Светлый фон

Итак, Дантон был самым страшным из вождей этих народных полчищ, управляемых и увлекаемых словом. Но он был смел лишь в решительную минуту и неспособен к тем постоянным, неусыпным заботам, каких требует страсть к прочной власти, а потому, хотя имел большое влияние на заговорщиков, еще не управлял ими. Он был только способен в минуту колебания воодушевить их и двинуть к цели решительным толчком.

Члены Центрального комитета еще ни на чем не могли сойтись. Двор, извещаемый о малейшем их движении, со своей стороны принимал некоторые меры для предохранения себя от внезапного нападения, чтобы в безопасности дождаться прибытия союзных держав.

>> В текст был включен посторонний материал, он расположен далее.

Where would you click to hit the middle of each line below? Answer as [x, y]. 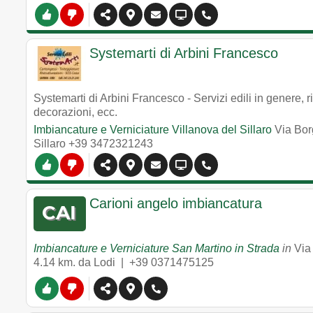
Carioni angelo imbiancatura [176, 203]
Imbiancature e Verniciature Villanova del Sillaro [153, 130]
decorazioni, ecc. [75, 112]
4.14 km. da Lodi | [81, 262]
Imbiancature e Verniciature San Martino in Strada [156, 248]
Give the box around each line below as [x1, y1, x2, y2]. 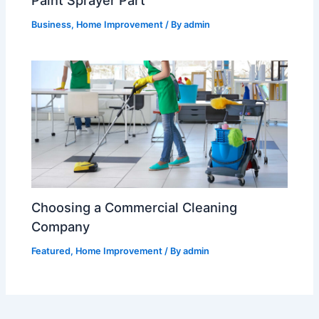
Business [31, 19, 72, 31]
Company [31, 219, 90, 235]
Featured [31, 246, 71, 257]
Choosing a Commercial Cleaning [31, 199, 238, 216]

Двор составил и поместил близ самого дворца клуб, называемый Французским, из рабочих и солдат Национальной гвардии. Оружие было спрятано в помещении, где они собирались, и оттуда, в случае надобности, можно было легко прибежать на помощь королевской семье. Одно это собрание обходилось королю в 10 тысяч франков ежедневно. Марселец по имени Льето, сверх того, содержал отряд, попеременно занимавший трибуны, площади, кофейни, кабаки, чтобы везде говорить в пользу короля и противодействовать бунтовским поползновениям патриотов. Действительно, везде шли споры, которые часто переходили в драку. Но, несмотря на все усилия двора, его сторонников было мало и преданная ему часть Национальной гвардии погрузилась в крайнее уныние.

Множество верных слуг престола, доселе удаляемых, теперь спешили к королю, чтобы защитить его и окружить живой стеной. Они собирались во дворце часто и в значительном числе, что еще более увеличивало в народе подозрительность. Их называли рыцарями кинжала после сцены в феврале 1791 года. Распорядились вновь собрать секретно конституционную гвардию короля, которая, будучи распущенной, всё еще получала жалованье. В тоже время вокруг короля шел перекрестный огонь советов, которые производили на его слабый, от природы колеблющийся дух самое прискорбное действие. Несколько благоразумных друзей, в том числе Мальзерб, советовали ему отречься от престола; другие, в большем числе, уговаривали бежать, а впрочем, не были между собой согласны относительно средств, места или результата бегства.

Чтобы сколько-нибудь привести в порядок все эти планы, король приказал Бертрану де Мольвилю поговорить с Дюпором, бывшим членом Учредительного собрания. Он сам питал к последнему большое доверие, но вынужден был отдать на этот счет формальное приказание Бертрану, который не хотел входить ни в какие сношения с таким отъявленным приверженцем конституции, как Дюпор. К этой новой группе были еще причислены Лалли-Толендаль, Малуэ, Клермон-Тоннер, Гуверне и несколько других, лично преданных Людовику XVI деятелей, во всем прочем не согласных между собой, особенно насчет участи королевской власти, если бы удалось ее спасти. Решено было, что королю нужно бежать в Нормандию, в замок Гайон. Герцог Лианкур, друг Людовика XVI, был военным начальником в этой провинции; он ручался за свои войска и за жителей Руана, заявивших свои чувства в решительном адресе против событий 20 июня. Герцог вызывался встретить королевскую семью и проводить ее в Гайон, а там сдать на руки Лафайету, который, в свою очередь, проводил бы ее к себе в армию. Он, кроме того, отдавал всё свое состояние на исполнение этого плана и просил разрешения отложить своим детям всего только капитал, приносивший сто луи дохода. Этот план пришелся по душе членам комитета, преданным конституции, потому что отдавал короля в руки не эмиграции, а Лианкура и Лафайета; по той же причине он был противен другим и легко мог не понравиться королю и королеве. Замок Гайон был выгоден тем, что находился всего в тридцати шести лье от моря и представлял, находясь в преданной королю Нормандии, возможность легкого бегства в Англию. Еще одна выгода состояла в том, что замок был в двадцати лье от Парижа, стало быть, король мог отправиться туда, не нарушая конституционного закона, что для него значило много, так как ему не хотелось открытой конфронтации с конституцией.